** Provided records **
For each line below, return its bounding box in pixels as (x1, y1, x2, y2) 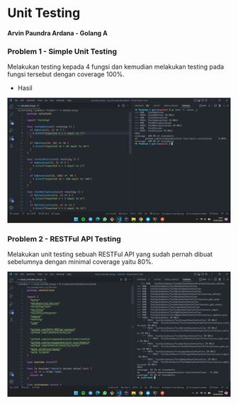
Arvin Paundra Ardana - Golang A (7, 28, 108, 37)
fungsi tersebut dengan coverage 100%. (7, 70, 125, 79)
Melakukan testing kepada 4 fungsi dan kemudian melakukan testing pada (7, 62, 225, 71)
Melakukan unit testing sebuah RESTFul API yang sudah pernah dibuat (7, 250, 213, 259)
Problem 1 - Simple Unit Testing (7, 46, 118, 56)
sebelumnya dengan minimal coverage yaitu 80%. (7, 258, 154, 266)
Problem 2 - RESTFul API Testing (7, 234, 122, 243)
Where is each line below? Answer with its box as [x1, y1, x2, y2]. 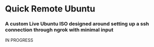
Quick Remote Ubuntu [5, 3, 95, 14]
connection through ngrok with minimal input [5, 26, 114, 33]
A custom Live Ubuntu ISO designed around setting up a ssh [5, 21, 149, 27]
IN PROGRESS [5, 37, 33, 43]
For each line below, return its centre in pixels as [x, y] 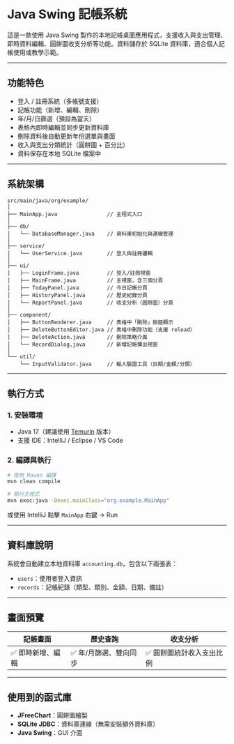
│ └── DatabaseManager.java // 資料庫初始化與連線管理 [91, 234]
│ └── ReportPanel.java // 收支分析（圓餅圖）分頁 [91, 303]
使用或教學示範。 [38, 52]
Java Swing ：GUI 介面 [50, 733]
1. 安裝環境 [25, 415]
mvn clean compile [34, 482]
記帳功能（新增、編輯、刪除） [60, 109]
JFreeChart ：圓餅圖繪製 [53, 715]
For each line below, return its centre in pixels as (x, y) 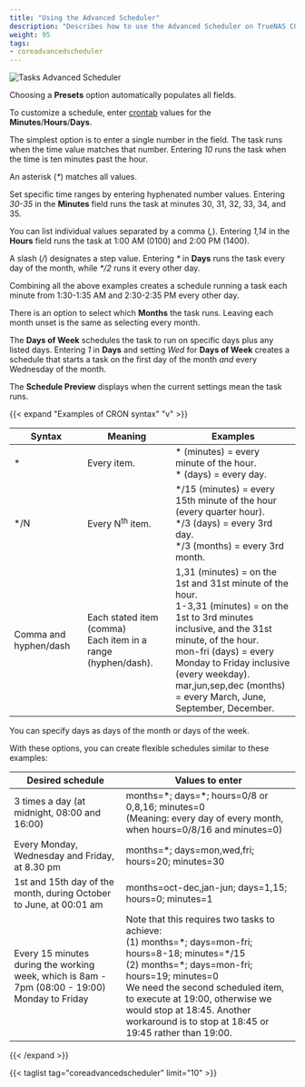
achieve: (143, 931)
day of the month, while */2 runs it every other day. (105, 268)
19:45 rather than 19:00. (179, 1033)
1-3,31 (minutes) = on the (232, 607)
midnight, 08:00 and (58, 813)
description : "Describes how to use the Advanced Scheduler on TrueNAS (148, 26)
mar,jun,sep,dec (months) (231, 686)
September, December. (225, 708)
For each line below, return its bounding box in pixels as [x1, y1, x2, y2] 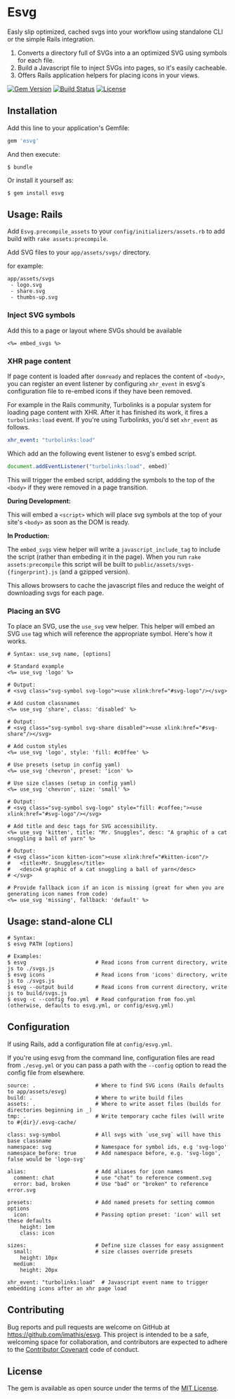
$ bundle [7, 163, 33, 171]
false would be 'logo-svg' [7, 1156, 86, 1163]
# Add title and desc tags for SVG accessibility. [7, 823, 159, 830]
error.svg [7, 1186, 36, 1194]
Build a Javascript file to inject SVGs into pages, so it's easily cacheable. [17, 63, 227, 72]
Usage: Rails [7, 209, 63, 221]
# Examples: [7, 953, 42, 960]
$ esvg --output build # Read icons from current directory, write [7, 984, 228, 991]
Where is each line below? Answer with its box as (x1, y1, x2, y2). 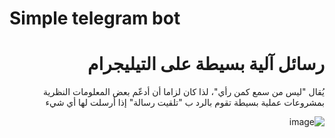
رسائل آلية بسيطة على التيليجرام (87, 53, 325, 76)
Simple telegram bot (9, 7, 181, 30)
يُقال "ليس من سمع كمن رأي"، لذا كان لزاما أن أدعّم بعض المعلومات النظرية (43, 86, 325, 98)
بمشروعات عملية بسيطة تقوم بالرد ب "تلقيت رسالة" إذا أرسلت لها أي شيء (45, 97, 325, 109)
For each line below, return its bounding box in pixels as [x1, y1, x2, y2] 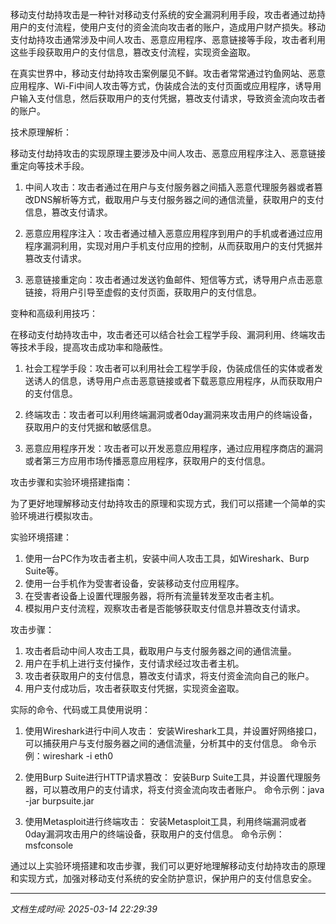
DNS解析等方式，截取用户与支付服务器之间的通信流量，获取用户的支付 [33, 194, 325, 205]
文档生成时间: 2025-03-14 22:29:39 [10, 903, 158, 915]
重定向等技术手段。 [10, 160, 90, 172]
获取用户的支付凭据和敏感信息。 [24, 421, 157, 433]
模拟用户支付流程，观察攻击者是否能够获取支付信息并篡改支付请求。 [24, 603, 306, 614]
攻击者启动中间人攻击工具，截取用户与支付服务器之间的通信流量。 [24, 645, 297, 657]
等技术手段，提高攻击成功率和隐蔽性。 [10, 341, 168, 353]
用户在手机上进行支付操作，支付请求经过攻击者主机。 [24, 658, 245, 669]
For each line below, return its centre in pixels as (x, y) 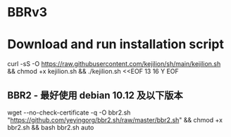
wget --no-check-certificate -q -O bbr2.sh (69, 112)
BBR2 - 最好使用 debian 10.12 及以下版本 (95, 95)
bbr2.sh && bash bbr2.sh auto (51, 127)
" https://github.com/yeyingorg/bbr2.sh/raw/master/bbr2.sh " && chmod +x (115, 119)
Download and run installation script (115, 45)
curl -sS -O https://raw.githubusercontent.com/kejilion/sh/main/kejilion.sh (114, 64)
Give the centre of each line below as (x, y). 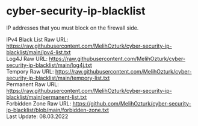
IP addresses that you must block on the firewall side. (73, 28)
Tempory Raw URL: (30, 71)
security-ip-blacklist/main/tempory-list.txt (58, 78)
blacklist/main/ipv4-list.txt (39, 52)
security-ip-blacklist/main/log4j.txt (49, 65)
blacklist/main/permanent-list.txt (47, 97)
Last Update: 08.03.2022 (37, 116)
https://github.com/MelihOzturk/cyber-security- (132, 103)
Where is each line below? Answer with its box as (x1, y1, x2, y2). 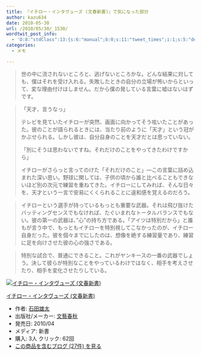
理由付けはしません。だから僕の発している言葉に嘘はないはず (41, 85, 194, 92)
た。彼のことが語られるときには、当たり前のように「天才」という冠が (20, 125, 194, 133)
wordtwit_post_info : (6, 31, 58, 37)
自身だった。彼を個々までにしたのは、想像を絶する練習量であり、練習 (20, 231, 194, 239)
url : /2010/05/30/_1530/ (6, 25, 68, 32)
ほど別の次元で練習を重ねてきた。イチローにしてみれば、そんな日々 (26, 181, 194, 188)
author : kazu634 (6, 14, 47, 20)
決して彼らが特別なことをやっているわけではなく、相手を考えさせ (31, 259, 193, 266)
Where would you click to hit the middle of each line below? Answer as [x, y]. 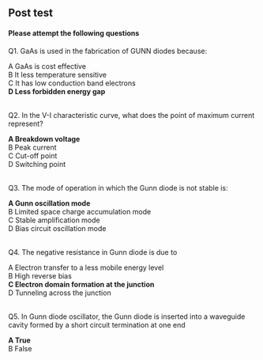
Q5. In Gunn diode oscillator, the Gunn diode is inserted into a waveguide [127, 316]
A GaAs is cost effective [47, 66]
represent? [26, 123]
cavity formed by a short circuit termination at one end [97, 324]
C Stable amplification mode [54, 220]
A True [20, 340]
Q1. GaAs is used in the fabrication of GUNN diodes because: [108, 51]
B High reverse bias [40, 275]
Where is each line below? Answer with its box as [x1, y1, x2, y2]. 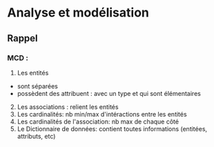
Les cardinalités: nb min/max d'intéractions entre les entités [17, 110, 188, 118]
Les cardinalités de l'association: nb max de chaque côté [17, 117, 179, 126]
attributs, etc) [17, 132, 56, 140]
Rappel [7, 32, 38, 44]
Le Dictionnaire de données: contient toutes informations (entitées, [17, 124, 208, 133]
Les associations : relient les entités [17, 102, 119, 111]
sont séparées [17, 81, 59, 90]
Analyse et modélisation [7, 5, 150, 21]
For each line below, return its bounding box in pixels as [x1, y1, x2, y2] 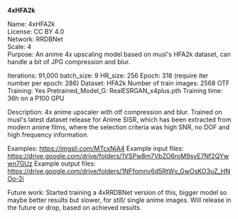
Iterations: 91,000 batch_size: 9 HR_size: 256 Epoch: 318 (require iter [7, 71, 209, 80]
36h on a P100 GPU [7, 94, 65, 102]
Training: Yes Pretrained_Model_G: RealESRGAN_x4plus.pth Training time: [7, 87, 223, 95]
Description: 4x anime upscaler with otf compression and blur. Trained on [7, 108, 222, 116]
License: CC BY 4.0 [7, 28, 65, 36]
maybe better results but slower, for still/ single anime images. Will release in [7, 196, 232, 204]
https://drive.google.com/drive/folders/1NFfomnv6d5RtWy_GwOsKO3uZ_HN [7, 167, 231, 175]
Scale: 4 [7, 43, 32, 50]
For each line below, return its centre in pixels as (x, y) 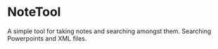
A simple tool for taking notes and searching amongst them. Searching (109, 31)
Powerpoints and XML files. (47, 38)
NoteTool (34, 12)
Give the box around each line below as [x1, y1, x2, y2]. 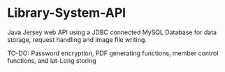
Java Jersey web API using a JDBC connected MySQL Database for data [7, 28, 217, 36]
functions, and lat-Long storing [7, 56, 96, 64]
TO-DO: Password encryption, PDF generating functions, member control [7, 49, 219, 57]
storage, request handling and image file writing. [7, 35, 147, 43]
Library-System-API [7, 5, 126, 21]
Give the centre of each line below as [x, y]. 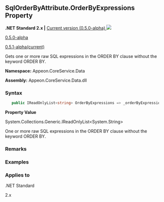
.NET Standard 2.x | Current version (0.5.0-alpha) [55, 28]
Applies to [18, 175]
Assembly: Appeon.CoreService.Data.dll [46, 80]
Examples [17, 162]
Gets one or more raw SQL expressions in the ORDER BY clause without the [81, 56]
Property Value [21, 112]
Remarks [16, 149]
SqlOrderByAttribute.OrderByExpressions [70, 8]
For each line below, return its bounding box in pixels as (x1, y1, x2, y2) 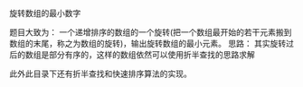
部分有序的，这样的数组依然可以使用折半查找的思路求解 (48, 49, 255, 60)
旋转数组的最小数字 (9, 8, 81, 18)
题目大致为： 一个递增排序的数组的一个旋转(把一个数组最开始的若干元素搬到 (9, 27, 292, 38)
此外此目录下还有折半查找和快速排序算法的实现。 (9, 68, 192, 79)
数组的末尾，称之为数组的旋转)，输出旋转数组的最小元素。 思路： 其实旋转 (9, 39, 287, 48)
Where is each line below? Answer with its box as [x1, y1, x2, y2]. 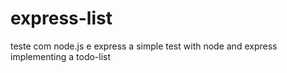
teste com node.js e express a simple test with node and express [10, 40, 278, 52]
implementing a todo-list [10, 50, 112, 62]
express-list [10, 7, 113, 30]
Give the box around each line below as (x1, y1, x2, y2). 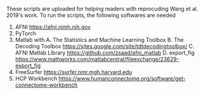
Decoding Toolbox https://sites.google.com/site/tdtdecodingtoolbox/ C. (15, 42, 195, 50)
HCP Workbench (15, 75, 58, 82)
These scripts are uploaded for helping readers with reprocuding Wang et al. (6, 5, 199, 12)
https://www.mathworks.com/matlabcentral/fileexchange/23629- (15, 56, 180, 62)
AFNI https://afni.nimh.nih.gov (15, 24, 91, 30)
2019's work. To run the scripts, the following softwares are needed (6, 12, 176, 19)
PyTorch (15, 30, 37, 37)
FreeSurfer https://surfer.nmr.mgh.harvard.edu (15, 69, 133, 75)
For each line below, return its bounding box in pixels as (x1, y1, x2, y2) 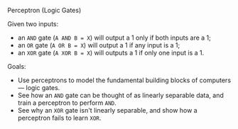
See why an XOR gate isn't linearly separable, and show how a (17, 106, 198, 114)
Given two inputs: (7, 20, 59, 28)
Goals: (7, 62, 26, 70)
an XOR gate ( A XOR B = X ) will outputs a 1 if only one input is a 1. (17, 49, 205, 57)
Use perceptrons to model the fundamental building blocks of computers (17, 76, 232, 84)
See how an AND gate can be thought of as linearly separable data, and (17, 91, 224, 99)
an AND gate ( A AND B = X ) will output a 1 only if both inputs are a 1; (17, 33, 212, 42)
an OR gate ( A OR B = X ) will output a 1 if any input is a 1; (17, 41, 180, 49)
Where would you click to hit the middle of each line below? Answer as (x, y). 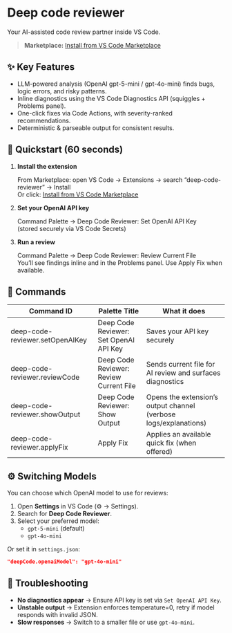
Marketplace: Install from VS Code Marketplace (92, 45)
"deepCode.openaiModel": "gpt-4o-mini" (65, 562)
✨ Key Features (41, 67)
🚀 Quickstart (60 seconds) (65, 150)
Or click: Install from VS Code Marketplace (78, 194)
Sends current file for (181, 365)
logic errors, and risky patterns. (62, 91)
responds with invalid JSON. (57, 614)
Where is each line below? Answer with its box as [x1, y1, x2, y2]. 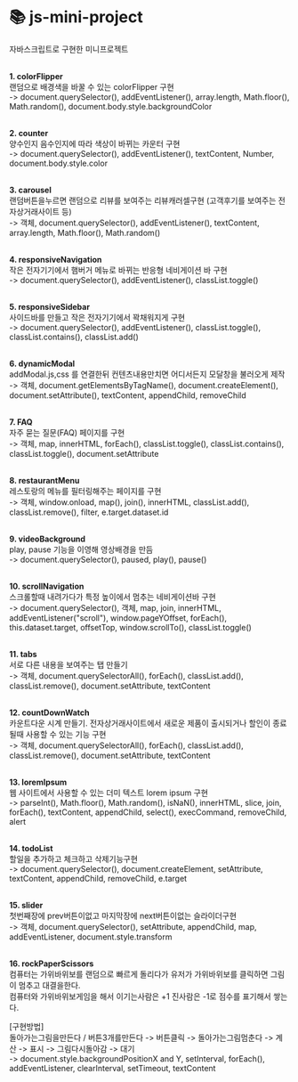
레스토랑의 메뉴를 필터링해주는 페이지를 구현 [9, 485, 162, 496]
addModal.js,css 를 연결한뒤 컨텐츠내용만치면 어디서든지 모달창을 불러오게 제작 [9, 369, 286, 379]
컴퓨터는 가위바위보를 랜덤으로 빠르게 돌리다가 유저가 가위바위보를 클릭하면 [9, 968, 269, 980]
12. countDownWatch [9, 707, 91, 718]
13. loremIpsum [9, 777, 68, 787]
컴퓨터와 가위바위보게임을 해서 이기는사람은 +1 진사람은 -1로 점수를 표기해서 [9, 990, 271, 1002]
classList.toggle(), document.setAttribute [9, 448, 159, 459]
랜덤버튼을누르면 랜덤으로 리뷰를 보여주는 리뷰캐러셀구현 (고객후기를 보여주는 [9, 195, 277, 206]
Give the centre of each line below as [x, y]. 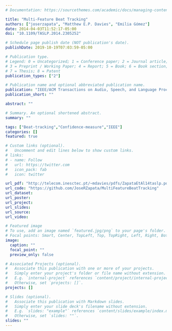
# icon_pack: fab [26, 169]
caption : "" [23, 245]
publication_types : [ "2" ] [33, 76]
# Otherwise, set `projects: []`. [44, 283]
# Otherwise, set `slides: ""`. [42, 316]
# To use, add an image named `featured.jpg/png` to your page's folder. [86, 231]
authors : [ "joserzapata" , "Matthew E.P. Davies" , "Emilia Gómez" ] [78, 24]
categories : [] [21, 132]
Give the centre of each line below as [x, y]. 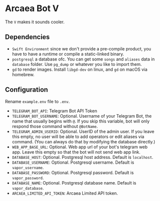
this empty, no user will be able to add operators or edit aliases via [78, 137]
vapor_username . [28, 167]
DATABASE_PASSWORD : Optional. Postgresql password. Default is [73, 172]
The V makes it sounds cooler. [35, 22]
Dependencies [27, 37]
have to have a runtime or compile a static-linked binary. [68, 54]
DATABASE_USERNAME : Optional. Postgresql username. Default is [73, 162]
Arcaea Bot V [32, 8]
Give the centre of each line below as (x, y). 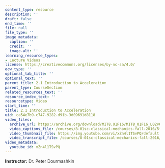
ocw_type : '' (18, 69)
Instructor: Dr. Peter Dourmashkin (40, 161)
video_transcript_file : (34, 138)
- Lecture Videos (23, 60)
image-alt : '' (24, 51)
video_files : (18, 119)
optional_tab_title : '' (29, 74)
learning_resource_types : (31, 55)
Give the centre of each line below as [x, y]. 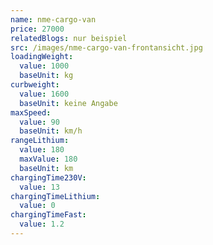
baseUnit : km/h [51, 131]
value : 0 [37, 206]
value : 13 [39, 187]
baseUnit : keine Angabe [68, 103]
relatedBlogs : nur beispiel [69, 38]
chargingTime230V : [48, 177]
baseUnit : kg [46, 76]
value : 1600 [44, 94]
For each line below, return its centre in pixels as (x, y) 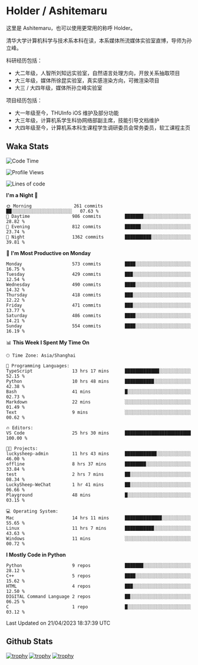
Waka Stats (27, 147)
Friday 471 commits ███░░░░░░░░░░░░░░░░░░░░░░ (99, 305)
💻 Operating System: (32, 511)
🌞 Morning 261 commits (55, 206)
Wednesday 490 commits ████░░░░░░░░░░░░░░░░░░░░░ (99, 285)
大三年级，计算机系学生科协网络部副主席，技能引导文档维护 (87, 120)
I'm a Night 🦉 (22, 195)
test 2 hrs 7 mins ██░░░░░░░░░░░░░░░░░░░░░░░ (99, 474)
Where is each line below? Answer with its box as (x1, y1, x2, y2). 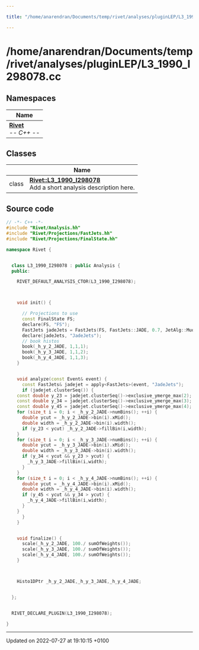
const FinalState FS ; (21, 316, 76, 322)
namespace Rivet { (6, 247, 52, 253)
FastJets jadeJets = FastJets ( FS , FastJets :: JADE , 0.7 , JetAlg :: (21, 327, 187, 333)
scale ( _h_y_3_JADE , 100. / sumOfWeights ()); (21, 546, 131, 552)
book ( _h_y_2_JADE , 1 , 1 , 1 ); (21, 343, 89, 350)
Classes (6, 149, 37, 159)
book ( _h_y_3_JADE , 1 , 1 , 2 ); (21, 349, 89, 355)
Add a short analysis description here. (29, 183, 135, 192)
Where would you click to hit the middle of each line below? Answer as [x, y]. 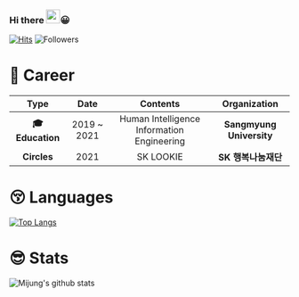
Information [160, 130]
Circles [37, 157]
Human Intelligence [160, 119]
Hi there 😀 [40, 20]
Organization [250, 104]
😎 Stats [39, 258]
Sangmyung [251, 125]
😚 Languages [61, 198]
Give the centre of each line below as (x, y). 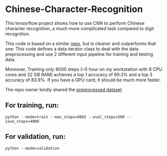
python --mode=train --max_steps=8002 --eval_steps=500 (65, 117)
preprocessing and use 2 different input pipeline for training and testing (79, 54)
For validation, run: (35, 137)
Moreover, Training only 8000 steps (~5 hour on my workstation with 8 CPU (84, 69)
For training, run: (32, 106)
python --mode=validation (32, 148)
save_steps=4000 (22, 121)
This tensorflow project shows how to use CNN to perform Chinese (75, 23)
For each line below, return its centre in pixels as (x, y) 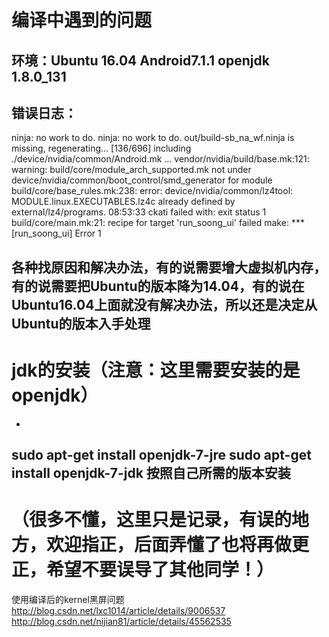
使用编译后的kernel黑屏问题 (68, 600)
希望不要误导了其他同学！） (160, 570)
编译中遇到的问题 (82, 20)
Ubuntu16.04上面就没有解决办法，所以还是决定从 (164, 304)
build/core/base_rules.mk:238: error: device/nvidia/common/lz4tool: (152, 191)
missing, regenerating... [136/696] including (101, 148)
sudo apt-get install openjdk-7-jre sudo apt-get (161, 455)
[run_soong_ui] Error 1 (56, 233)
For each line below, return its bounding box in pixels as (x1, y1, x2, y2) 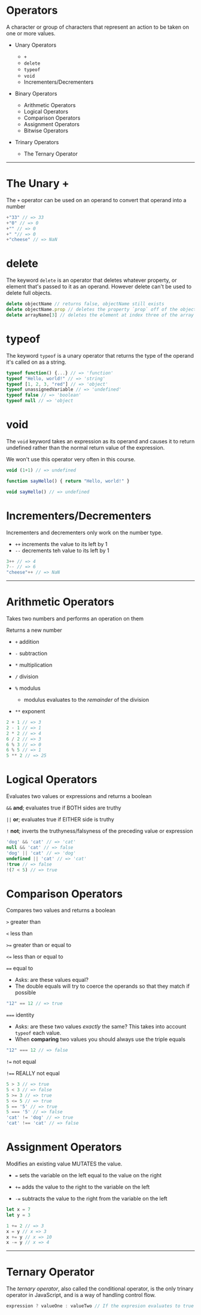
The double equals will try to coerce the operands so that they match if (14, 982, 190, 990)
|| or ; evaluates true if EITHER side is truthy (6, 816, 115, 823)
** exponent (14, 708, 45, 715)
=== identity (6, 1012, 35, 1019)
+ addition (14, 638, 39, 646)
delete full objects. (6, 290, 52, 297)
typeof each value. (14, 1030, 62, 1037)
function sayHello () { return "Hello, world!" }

** Aim of the exercise **
The line holding "seconds) (65, 150)" starts the copy and the line holding "랜덤버튼을누르면 랜덤으로 리뷰를" ends it. Repeat those two lines above and all between them exactly, leaving out pictures.

** Written solution **
🚀 Quickstart (60 seconds) (65, 150)
Or click: Install from VS Code Marketplace (78, 194)
Sends current file for (181, 365)
logic errors, and risky patterns. (62, 91)
responds with invalid JSON. (57, 614)
Where is each line below? Answer with its box as [x1, y1, x2, y2]. 
레스토랑의 메뉴를 필터링해주는 페이지를 구현 [9, 485, 162, 496]
addModal.js,css 를 연결한뒤 컨텐츠내용만치면 어디서든지 모달창을 불러오게 제작 [9, 369, 286, 379]
컴퓨터는 가위바위보를 랜덤으로 빠르게 돌리다가 유저가 가위바위보를 클릭하면 [9, 968, 269, 980]
12. countDownWatch [9, 707, 91, 718]
13. loremIpsum [9, 777, 68, 787]
컴퓨터와 가위바위보게임을 해서 이기는사람은 +1 진사람은 -1로 점수를 표기해서 [9, 990, 271, 1002]
classList.toggle(), document.setAttribute [9, 448, 159, 459]
랜덤버튼을누르면 랜덤으로 리뷰를 보여주는 리뷰캐러셀구현 (고객후기를 보여주는 [9, 195, 277, 206]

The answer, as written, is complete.